What you will do: Could you retype all of the records exactly, leaving out every picture?

Information shown:
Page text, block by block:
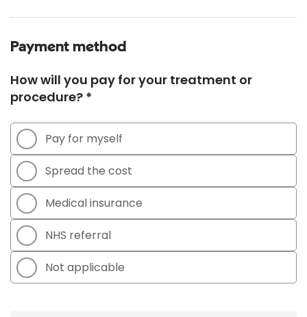
Payment method
How will you pay for your treatment or
procedure? *
Pay for myself
Spread the cost
Medical insurance
NHS referral
Not applicable
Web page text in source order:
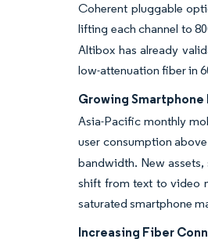
Coherent pluggable
lifting each channel to
Altibox has already
low-attenuation fiber in
Growing
Asia-Pacific monthly
user consumption
bandwidth. New assets,
shift from text to video
saturated smartphone
Increasing Fiber
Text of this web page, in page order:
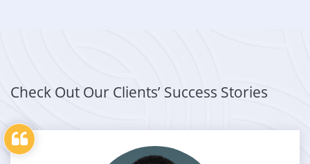
Check Out Our Clients’ Success Stories
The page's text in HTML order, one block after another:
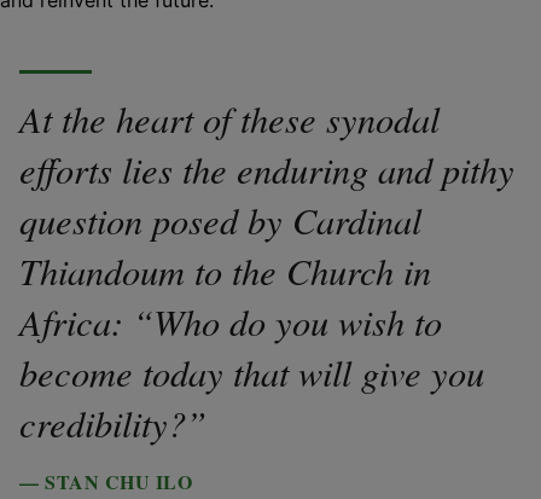
At the heart of these synodal
efforts lies the enduring and pithy
question posed by Cardinal
Thiandoum to the Church in
Africa: “Who do you wish to
become today that will give you
credibility?”
— STAN CHU ILO
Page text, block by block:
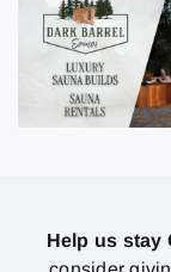
Help us stay
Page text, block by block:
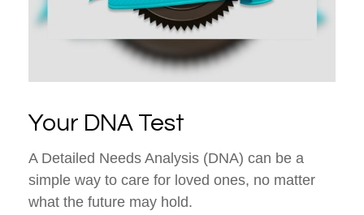
Your DNA Test
A Detailed Needs Analysis (DNA) can be a
simple way to care for loved ones, no matter
what the future may hold.
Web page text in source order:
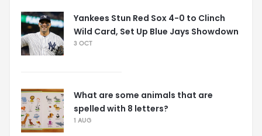
Yankees Stun Red Sox 4-0 to Clinch
Wild Card, Set Up Blue Jays Showdown
3 OCT
What are some animals that are
spelled with 8 letters?
1 AUG
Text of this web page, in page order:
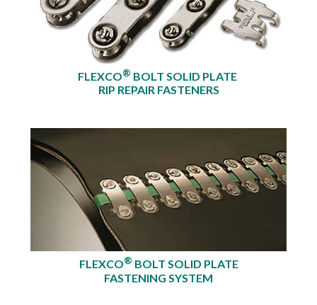
FLEXCO® BOLT SOLID PLATE
RIP REPAIR FASTENERS
FLEXCO® BOLT SOLID PLATE
FASTENING SYSTEM
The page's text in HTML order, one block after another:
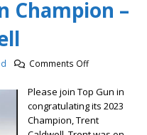
Champion –
Comments Offon
Top
Gun
Champion
Please join Top Gun in
congratulating its 2023
Champion, Trent
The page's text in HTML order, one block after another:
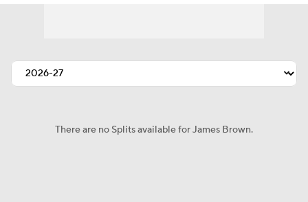
There are no Splits available for James Brown.
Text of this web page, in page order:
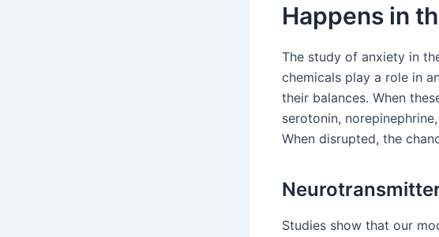
Happens in
The study of anxiety in
chemicals play a role in
their balances. When
serotonin,
When disrupted, the
Studies show that our
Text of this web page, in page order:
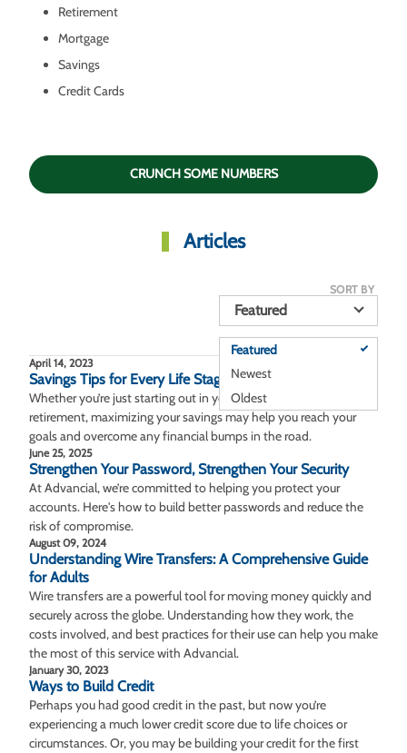
Retirement
Mortgage
Savings
Credit Cards
CRUNCH SOME NUMBERS
Articles
SORT BY
Featured
Featured
Newest
Oldest
April 14, 2023
Savings Tips for Every Life Stage
Whether you’re just starting out in your career or nearing
retirement, maximizing your savings may help you reach your
goals and overcome any financial bumps in the road.
June 25, 2025
Strengthen Your Password, Strengthen Your Security
At Advancial, we’re committed to helping you protect your
accounts. Here's how to build better passwords and reduce the
risk of compromise.
August 09, 2024
Understanding Wire Transfers: A Comprehensive Guide
for Adults
Wire transfers are a powerful tool for moving money quickly and
securely across the globe. Understanding how they work, the
costs involved, and best practices for their use can help you make
the most of this service with Advancial.
January 30, 2023
Ways to Build Credit
Perhaps you had good credit in the past, but now you’re
experiencing a much lower credit score due to life choices or
circumstances. Or, you may be building your credit for the first

Solution:
Page text, block by block:
Payment method
How will you pay for your treatment or
procedure? *
Pay for myself
Spread the cost
Medical insurance
NHS referral
Not applicable
Web page text in source order:
Coherent pluggable
lifting each channel to
Altibox has already
low-attenuation fiber in
Growing
Asia-Pacific monthly
user consumption
bandwidth. New assets,
shift from text to video
saturated smartphone
Increasing Fiber
Text of this web page, in page order:
Check Out Our Clients’ Success Stories
The page's text in HTML order, one block after another:
At the heart of these synodal
efforts lies the enduring and pithy
question posed by Cardinal
Thiandoum to the Church in
Africa: “Who do you wish to
become today that will give you
credibility?”
— STAN CHU ILO
Page text, block by block:
Help us stay
Page text, block by block:
Your DNA Test
A Detailed Needs Analysis (DNA) can be a
simple way to care for loved ones, no matter
what the future may hold.
Web page text in source order:
Yankees Stun Red Sox 4-0 to Clinch
Wild Card, Set Up Blue Jays Showdown
3 OCT
What are some animals that are
spelled with 8 letters?
1 AUG
Text of this web page, in page order:
FLEXCO® BOLT SOLID PLATE
RIP REPAIR FASTENERS
FLEXCO® BOLT SOLID PLATE
FASTENING SYSTEM
The page's text in HTML order, one block after another:
Champion –
Comments Offon
Top
Gun
Champion
Please join Top Gun in
congratulating its 2023
Champion, Trent
The page's text in HTML order, one block after another:
There are no Splits available for James Brown.
Text of this web page, in page order:
Happens in
The study of anxiety in
chemicals play a role in
their balances. When
serotonin,
When disrupted, the
Studies show that our
Text of this web page, in page order:
Retirement
Mortgage
Savings
Credit Cards
CRUNCH SOME NUMBERS
Articles
SORT BY
Featured
Featured
Newest
Oldest
April 14, 2023
Savings Tips for Every Life Stage
Whether you’re just starting out in your career or nearing
retirement, maximizing your savings may help you reach your
goals and overcome any financial bumps in the road.
June 25, 2025
Strengthen Your Password, Strengthen Your Security
At Advancial, we’re committed to helping you protect your
accounts. Here's how to build better passwords and reduce the
risk of compromise.
August 09, 2024
Understanding Wire Transfers: A Comprehensive Guide
for Adults
Wire transfers are a powerful tool for moving money quickly and
securely across the globe. Understanding how they work, the
costs involved, and best practices for their use can help you make
the most of this service with Advancial.
January 30, 2023
Ways to Build Credit
Perhaps you had good credit in the past, but now you’re
experiencing a much lower credit score due to life choices or
circumstances. Or, you may be building your credit for the first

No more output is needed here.